Notre proposition est la dernière voie qui nous reste, car dans le cas contraire, l'extrême droite s’approprier ce sentiment nationaliste qui existe et l'amènera à ses intérêts, ce que fait Zemmour", dit-il.
- Quelle sera la position d’extrême droite du candidat Eric Zemmour, un émule de Jair Bolsonaro, aujourd'hui avec de réelles chances, qui, lorsqu'il parle de Marine Le Pen, la définit comme "une femme de gauche". "C'est juste que depuis le bas-côté, on voit tout comme de gauche. C'est une question de perspective", plaisante le porte-parole du candidat.
L'entretien avec Rodríguez a été approfondi, et le résultat, une interview qui a su traverser les frontières pour avoir un regard plus global, où les défis auxquels le système est confronté autour de la planète sont mis sur la table.
- Quelles seraient les bases fondamentales du programme de Mélenchon ?

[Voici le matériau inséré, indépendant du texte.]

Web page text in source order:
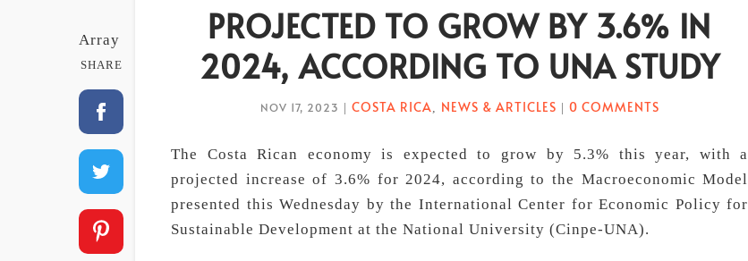
Array
SHARE
PROJECTED TO GROW BY 3.6% IN
2024, ACCORDING TO UNA STUDY
NOV 17, 2023 | COSTA RICA NEWS & ARTICLES | 0 COMMENTS
The Costa Rican economy is expected to grow by 5.3% this year, with a
projected increase of 3.6% for 2024, according to the Macroeconomic Model
presented this Wednesday by the International Center for Economic Policy for
Sustainable Development at the National University (Cinpe-UNA).
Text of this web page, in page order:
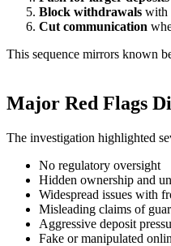
Block withdrawals with
Cut communication
This sequence mirrors known
Major Red Flags
The investigation highlighted
No regulatory oversight
Hidden ownership and
Widespread issues with
Misleading claims of
Aggressive deposit
Fake or manipulated
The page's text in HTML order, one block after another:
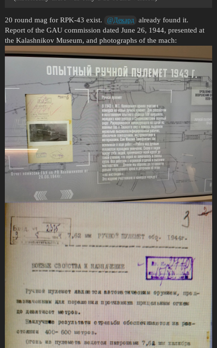
20 round mag for RPK-43 exist. @Декард
already found it.
Report of the GAU commission dated June 26, 1944, presented at
the Kalashnikov Museum, and photographs of the mach:
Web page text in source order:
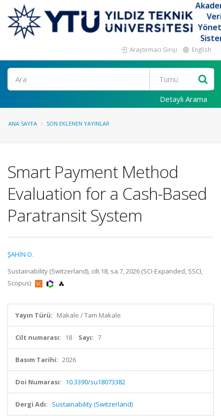
Araştırmacı Girişi English
Ara
Detaylı Arama
ANA SAYFA SON EKLENEN YAYINLAR
Smart Payment Method
Evaluation for a Cash-Based
Paratransit System
ŞAHİN O.
Sustainability (Switzerland), cilt.18, sa.7, 2026 (SCI-Expanded, SSCI,
Scopus)
Yayın Türü: Makale / Tam Makale
Cilt numarası: 18 Sayı: 7
Basım Tarihi: 2026
Doi Numarası: 10.3390/su18073382
Dergi Adı: Sustainability (Switzerland)
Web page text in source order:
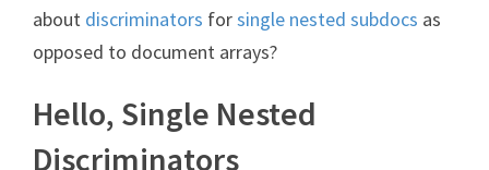
about discriminators forsingle nested subdocs as
opposed to document arrays?
Hello, Single Nested
Discriminators
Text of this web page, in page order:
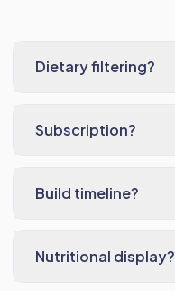
Dietary filtering?
Subscription?
Build timeline?
Nutritional display?
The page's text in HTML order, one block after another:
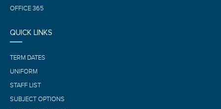
OFFICE 365
QUICK LINKS
TERM DATES
UNIFORM
STAFF LIST
SUBJECT OPTIONS

Première chose : Nous avons besoin d'une loi d'urgence sociale. Aujourd'hui, en France, nous avons 10 millions de pauvres. En un an, ce nombre a augmenté d'un million. 8 millions ont besoin d'aide alimentaire et il y a 6 millions de chômeurs. C'est dans ce contexte que le Gouvernement d'Emmanuel Macron a abandonné le pays et il a l'intention de gouverner encore cinq autres années. Dans ce contexte, la première chose dont nous avons parlé est de bloquer les prix des produits de première nécessité. Nous parlons simplement de cinq légumes et de cinq fruits. Tu comprendras qu'il est absurde que dans le cinquième pays le plus riche au monde, ces mesures soient nécessaires et qu'il y ait 8 millions de personnes qui aient besoin de nourriture. Et c'est vraiment scandaleux.
—Le contrôle des prix, une mesure à laquelle la droite du monde entier résiste beaucoup . Quelle est la prochaine étape ?

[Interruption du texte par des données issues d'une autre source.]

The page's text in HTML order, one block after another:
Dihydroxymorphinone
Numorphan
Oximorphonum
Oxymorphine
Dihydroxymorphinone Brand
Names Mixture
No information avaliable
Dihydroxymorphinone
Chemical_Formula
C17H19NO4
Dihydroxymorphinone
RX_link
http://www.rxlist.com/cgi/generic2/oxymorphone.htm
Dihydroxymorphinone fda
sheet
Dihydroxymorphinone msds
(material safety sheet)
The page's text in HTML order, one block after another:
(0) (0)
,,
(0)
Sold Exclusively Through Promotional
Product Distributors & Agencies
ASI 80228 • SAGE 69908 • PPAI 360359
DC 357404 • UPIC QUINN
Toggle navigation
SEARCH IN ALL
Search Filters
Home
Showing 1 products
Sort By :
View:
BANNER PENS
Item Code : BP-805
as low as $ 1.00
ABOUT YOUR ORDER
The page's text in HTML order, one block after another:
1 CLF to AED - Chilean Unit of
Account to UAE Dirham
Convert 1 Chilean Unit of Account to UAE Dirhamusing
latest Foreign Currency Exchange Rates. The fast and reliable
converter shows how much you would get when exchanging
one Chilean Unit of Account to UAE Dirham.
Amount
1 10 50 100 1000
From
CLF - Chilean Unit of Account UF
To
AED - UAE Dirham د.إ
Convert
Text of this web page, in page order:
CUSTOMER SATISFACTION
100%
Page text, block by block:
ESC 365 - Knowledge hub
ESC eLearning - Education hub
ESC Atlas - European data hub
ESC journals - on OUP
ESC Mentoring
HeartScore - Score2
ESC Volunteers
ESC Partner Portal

—Tout d'abord, bloquer les prix. Ensuite, assurer un salaire minimum de 1 400 €. Aujourd'hui, il est à 1 230 €. Nous envisageons une augmentation de 14 %. C'est moins de la moitié de l’augmentation des revenus des millionnaires en 2020, qui ont augmenté de 30 %. Ce qui s'est passé pendant les années de la pandémie était scandaleux. Si nous ne prenons que les entreprises du CAC 40 (les 40 plus grandes entreprises), nous constatons qu'en 2020, leurs bénéfices étaient de 51 000 000 000 d'euros. Cela équivaut à 1 000 000 d'emplois. Le paradoxe est qu'au cours de la dernière année, 284 000 emplois ont été détruits. Et il y a eu 1000 plans de fermeture d’entreprises. Par conséquent, nous sommes dans une situation dans laquelle, si nous n'arrêtons pas d'alimenter les bénéfices du capital, ce sera compliqué pour nous.
- Nous faisons une pause ici. Augmenter les salaires et diminuer la croissance des grandes fortunes signifie parler d'impôt sur la fortune ?"
—Absolument nécessaire. Un impôt sur la fortune, sur les dividendes de ces 51 000 000 000 d'euros que les entreprises ont retirés. Parce qu'il n'est pas soutenable que de grandes entreprises telles que Sanofi, Vivendi ou de grands laboratoires aient reçu 5 000 000 000 d'euros des dividendes et qu'elles aient supprimé 1 000 emplois. Le problème est que, même face à cette réalité incontestable, avec des entreprises qui augmentent leurs bénéfices de 70 % en 10 ans tout en réduisant leurs investissements de 5 %, la proposition de Macron est restée la même. L'État continue de donner des fonds à ces groupes, soi-disant pour faire des recherches, créer des emplois, développer la technologie, mais le résultat est très mauvais.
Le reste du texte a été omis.